Static analysis of tainted variables and sanitation in Datalog

Static analysis and sanitation of tainted variables; implementation in Datalog. A group project in Program Analysis for System Security and Reliability (PASS).

Creating this static analyzer was a 2018 group project in Program Analysis for System Security and Reliability (PASS) together with Ivan Tishchenko (TIPS group). Here, I document some of my own experiences from this project and our working analyzer, including some code snippets. Writing code for such a project is still the best way to learn a language.

Datalog

Datalog is a declarative language similar to Prolog. Simplified, the program is written in the form of logic predicates that can deduce the output from a provided input in form of facts (data tables). Complex problems can be solved by composition of the predicates.

Project

The goal of the project was to build a sanitizer for tainted variables in a simple toy language. Explicit and implicit tainting had to be considered. The analyzer shall report sanitize(l, x) locations (sanitize a variable x at location/label l) for provided programs with the goals:

  • no under-sanitation, i.e. no path from a tainted source to a vulnerable sink
  • no over-sanitation, i.e. no sanitize shall be found on a program trace without any tainted variable in this trace
  • minimum number of sanitize()

The project description is no longer online. Thus, I do not go into more details of the given rule set.

Design overview

The analyzer consists of the following 5 layers, each providing different forms of abstractions. Induction is a typical/natural form to define the predicates: base cases and induction steps. Despite these multiple layers but thanks to the design of the logic rules, our analyzer was fast and worked with only low memory requirements (compared with other analyzers of the class).

LayerNameDescription
5Multiple ModelsCreate up to 8 different models for possible solutions: all sound; pick version with lowest sanitize() count
4ModelEach model finds sanitize candidates based on results of the lower layers following its configuration; uses ReachingDef AvailableUse, and min-cut == max-flow theorem among other things
3Risky pathsDefine risky paths and remove forbidden sanitize candidates, i.e. (label, variable) tuples
2Basic toolsBuild traces, DefUse chains, ReachingDef, and tainted variants; add helper assign_() (see phi() functions in SSA forms).
1Low-levelMaps the provided control-flow graph (CFG) by follows() to a modified CFG by mapped_follows() more suitable to our analysis

A more detailed description may follow at a later date on my github page.

Few code snippets

The implementation made use of learned knowledge of former classes like Compiler Design (building a Javali compiler in Java in group projects) and Software Engineering and Architecture (static analyzers in Alloy and Java using polyhedra for abstract interpretation in group projects). Thus, a few code snippets to illustrate the syntax of datalog and also some of the basic code analysis tools (level 2 in our analyzer).

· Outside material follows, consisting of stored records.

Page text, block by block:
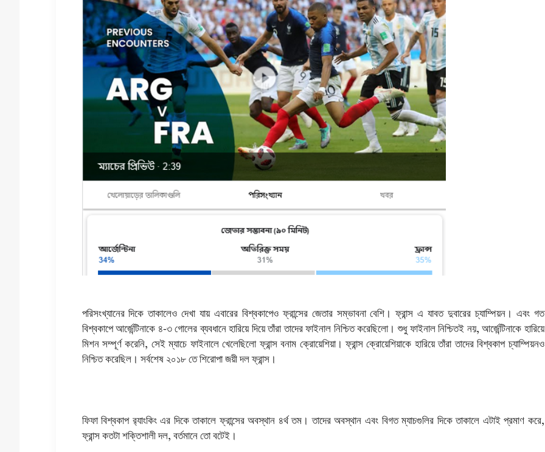
পরিসংখ্যানের দিকে তাকালেও দেখা যায় এবারের বিশ্বকাপেও ফ্রান্সের জেতার সম্ভাবনা বেশি। ফ্রান্স এ যাবত দুবারের চ্যাম্পিয়ন। এবং গত
বিশ্বকাপে আর্জেন্টিনাকে ৪-৩ গোলের ব্যবধানে হারিয়ে দিয়ে তাঁরা তাদের ফাইনাল নিশ্চিত করেছিলো। শুধু ফাইনাল নিশ্চিতই নয়, আর্জেন্টিনাকে হারিয়ে
মিশন সম্পূর্ণ করেনি, সেই ম্যাচে ফাইনালে খেলেছিলো ফ্রান্স বনাম ক্রোয়েশিয়া। ফ্রান্স ক্রোয়েশিয়াকে হারিয়ে তাঁরা তাদের বিশ্বকাপ চ্যাম্পিয়নও
নিশ্চিত করেছিল। সর্বশেষ ২০১৮ তে শিরোপা জয়ী দল ফ্রান্স।
ফিফা বিশ্বকাপ র‍্যাংকিং এর দিকে তাকালে ফ্রান্সের অবস্থান ৪র্থ তম। তাদের অবস্থান এবং বিগত ম্যাচগুলির দিকে তাকালে এটাই প্রমাণ করে,
ফ্রান্স কতটা শক্তিশালী দল, বর্তমানে তো বটেই।

As mentioned, induction is one key to writing datalog code: define base case(s) and induction rules. Then the language completes the rest.

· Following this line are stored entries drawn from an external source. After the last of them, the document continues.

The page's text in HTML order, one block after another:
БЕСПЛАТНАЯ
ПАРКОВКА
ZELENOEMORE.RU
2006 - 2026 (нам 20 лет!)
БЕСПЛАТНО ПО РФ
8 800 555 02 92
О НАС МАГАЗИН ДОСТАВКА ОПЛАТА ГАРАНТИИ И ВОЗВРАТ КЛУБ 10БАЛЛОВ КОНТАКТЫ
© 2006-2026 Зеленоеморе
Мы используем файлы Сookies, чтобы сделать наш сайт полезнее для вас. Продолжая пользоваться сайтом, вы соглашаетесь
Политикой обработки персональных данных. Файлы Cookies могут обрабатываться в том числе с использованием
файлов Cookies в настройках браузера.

The code samples were encoded in a simple syntax: Each line of the code has a label. The toy language had conditionals but no loops.

Here a very simple program and its mapping to datalog predicates. Note how the follows() predicates build a control flow graph (CFG). else is encoded as a second if condition with different target label. Following the given rules, x must be sanitized either at label l4 or l5. Missing the need for sanitation would be under-sanitation; sanitizing x e.g. at L2 or L9would be over-sanitation.

// control test case 1:
// a simple control test with direct DefUse from source to sink
// modified from provided test case 1

//L1: x:=source();
//L2: y:=x+z;
//L3: if(z+2>0){
//L4:   y:=5;
//L5: }
//L6: else{
//L7:   x:=2;
//L8: }
//L9: sink(x);

source("l1","x").
sink("l9","x").
follows("l2","l1").
follows("l3","l2").
follows("l4","l3").
follows("l5","l4").
follows("l6","l2").
follows("l7","l6").
follows("l8","l7").
follows("l9","l5").
follows("l9","l8").
join("l9","l5","l8").
assign("l2","y","x","z").
assign("l4","y","5","0").
assign("l7","x","2","0").
if("l3","l4","z","2").
if("l6","l7","z","2").

//expected output: ("l4","x") or ("l5","x").

The predicates shown in this example are formally defined in the declarations code in the table, which then illustrates various building blocks used in our datalog analyzer.

FileDescription
DeclarationsBasic declarations used by all of the following examples
Transitive closurelater() is the transitive closure of follows() in the CFG
TracesGenerates all possible program traces; illustrating count() operator
ReachingDefExtended ReachingDef that includes trace information
DefUseDefUse and DefUse chains
BasicBlockstested but not needed in the final analyzer; combines forward and backward analysis

These are very basic examples. The entire analyzer is much more complex in its complete form. However, the clear structure in the designed abstraction layers allows the reader to understand well what is going on in which part of the analyzer. As so often, good design is key to a successful project.